A longing desire to make the Web a better place to live?
All of the above?
I soon fell into something resembling a trance (and let me point out I’m not a hardcore gamer, simply because I do not want to go there). I began to have an out-of-body experience. My hands typed out the simplest words possible — ”man,” ”people,” ”black,” ”animal,” ‘’square,” ”object” and so on, seemingly before my brain could move on to more descriptive and accurate expressions, such as ”millions and millions of stars forming a rich purple crystalline cosmos,” or ‘’some sad suited saps smiling trying their hardest to smile at trade conference dinner in Best Western,” and pointlessly so on.
It’s pointless, because to truly win the game of labeling, you have to boil everything down to simplest elements.

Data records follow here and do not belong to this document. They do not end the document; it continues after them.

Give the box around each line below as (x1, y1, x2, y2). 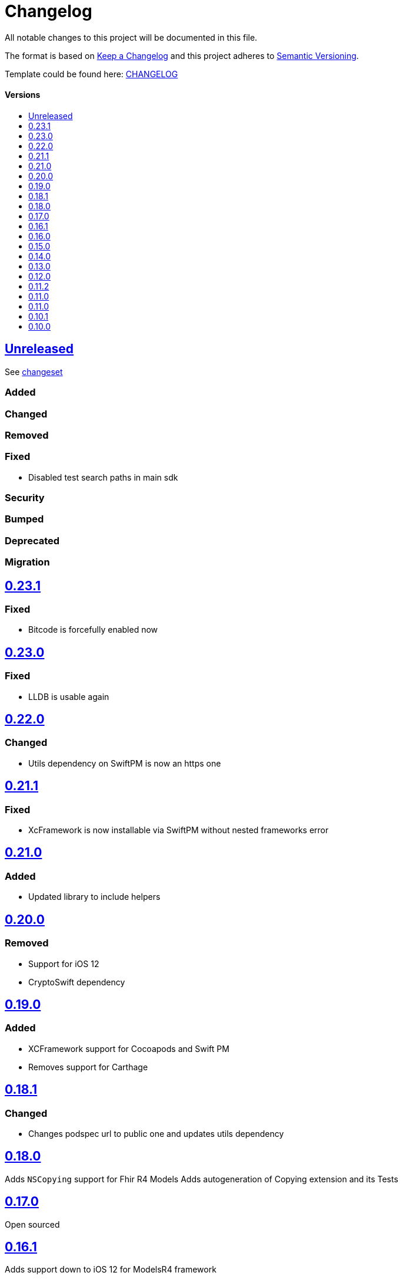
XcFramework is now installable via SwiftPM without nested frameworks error (28, 825, 329, 836)
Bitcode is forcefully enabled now (28, 624, 158, 635)
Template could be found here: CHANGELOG (5, 68, 178, 79)
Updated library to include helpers (28, 892, 161, 902)
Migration (5, 556, 50, 568)
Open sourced (5, 1219, 60, 1229)
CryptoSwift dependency (28, 976, 125, 987)
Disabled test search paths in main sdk (28, 472, 178, 482)

Yes, your knowledge of the world occasionally comes into play, but mostly it’s about nailing it with as few keystrokes as possible.
A lot 0’s and 1’s have already been spilled about this being Google’s underhanded attempt to create a Web sweatshop. Evil Google, recording every keystroke and click, bombarding me with ads, outing innocent Chinese dissidents and Brazilian undesi. Oh Big Brother of our worst nightmares, you tricked me into using your search, giving you access to my spreadsheets, archiving and cataloging all most intimate mails and chats. You had everything you need to profile me, but you had to have more. You have not only put me to work for you, deceiving me with your little game for little points, you are trying to read my thoughts.

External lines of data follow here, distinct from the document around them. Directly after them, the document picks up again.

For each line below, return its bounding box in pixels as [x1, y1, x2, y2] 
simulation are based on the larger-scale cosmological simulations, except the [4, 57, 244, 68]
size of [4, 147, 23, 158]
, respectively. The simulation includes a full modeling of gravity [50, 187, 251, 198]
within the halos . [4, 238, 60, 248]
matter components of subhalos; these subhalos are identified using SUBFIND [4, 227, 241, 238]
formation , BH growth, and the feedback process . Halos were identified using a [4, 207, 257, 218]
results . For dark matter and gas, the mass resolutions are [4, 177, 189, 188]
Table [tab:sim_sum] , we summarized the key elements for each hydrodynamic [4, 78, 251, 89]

Seriously, though, there are no alarms and no surprises. I have freedom of choice. I could have closed that window and moved on, never to label another speaker, machine part, or galaxy.

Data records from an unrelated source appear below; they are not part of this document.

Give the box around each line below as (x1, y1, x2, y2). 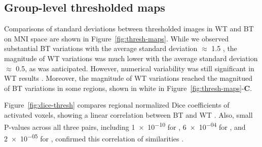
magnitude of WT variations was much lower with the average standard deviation (4, 53, 258, 63)
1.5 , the (211, 43, 237, 54)
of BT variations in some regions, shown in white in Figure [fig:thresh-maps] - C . (4, 82, 252, 93)
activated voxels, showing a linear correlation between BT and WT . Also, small (4, 109, 253, 120)
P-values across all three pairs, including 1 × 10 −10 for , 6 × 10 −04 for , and (4, 120, 246, 132)
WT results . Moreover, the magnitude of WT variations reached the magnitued (4, 73, 253, 83)
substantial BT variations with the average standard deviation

But no. I had to label on, until I was KING OF THE IMAGE LABELING HILL!
And I did, of course. I was king, I tell you. For at least one brief google-second.
While my opponents in the West were sleeping, I was in the East, making my way steadily up the list. I evolved new digits, that blurred across the keyboard as I encountered nameless partners with whom I could mind-meld and match labels in one fell swoop.
It was a Sunday afternoon when I finally reached reached the pinnacle. But funnily enough, the thrill of victory simply wasn’t enough. NO. I wanted my opponents to awake and see my trails in the distance. I wanted them to weep at the gap I had created between them and me.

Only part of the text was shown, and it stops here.